About this exercise: In the copy of these records, include no pictures and change nothing else.

═════ Provided material ═════

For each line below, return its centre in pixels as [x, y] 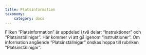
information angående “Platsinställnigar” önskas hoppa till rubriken [72, 42]
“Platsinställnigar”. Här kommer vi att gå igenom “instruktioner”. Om [73, 37]
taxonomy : [15, 14]
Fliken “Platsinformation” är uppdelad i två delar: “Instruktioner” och [73, 32]
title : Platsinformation [30, 9]
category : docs [29, 18]

═════

Answer to this exercise:
For each line below, return its centre in pixels as [x, y] 
information angående “Platsinställnigar” önskas hoppa till rubriken [72, 42]
“Platsinställnigar”. Här kommer vi att gå igenom “instruktioner”. Om [73, 37]
taxonomy : [15, 14]
Fliken “Platsinformation” är uppdelad i två delar: “Instruktioner” och [73, 32]
title : Platsinformation [30, 9]
category : docs [29, 18]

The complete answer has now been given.